In an old house there is a certain amount of excitement when you do demolition because you never know what you are going to find. We have a box of “finds” and have even framed a few up. The underside of our first floor was “insulated” with newspaper in 1900 (in our case the Philadelphia Inquirer). The pieces are pretty fragile but mostly still legible. Here are a couple of our favorites from this weekend:
This photos is of an article about Ben Franklin’s grave. “Practically neglected and forgotten for 116 years, the unpretentious tomb of Benjamin Franklin” at Christ Church graveyard in Philadelphia was redone and “bedecked” (what a good word). I find this very interesting as Ben’s tomb is still a favorite site for visitors today.

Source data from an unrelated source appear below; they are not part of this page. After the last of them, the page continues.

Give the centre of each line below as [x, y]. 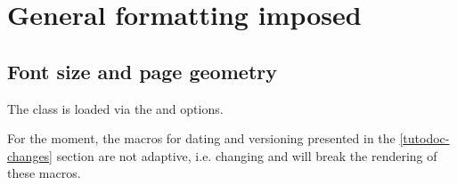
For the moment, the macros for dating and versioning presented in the [201, 138]
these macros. [44, 173]
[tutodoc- [424, 138]
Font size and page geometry [142, 71]
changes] [30, 155]
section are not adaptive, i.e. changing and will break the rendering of [247, 155]
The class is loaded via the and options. [115, 108]

This weekend we made our way to the front of the basement (under the Living Room) on our ongoing project to remove all the old 1970s paneling and walls and we (mostly Mr. S.) removed the last major walls in our demolition project. This meant that we had to get a second Bagster for the debris, but it was totally worth it because the satisfaction of getting all the old walls out is hard to beat.
We also signed the contract with the company who is going to install a new french drain around the entire perimeter of the basement a special “fabric” over the walls (BQ Basement Systems). They have a pretty long wait list, so it looks like we won’t be able to get this done until January, but in the meantime we still have lots to do. On the current list is:
1. Have our contractor grout the damaged areas on the old stone ruble foundation walls and remove the last wall (behind the washer and dryer)
2. Decide on the shower unit for the bathroom.
3. Rough in for the new bathroom
4. Patch the concrete floor
5. Make some decisions about the locations for future walls for the space.
We also have this crazy idea of creating an opening in one of the brick walls below our brick fireplaces and making a wine cave. I have to talk to my structural engineer about that one (it might cause issues with the shear load on the house).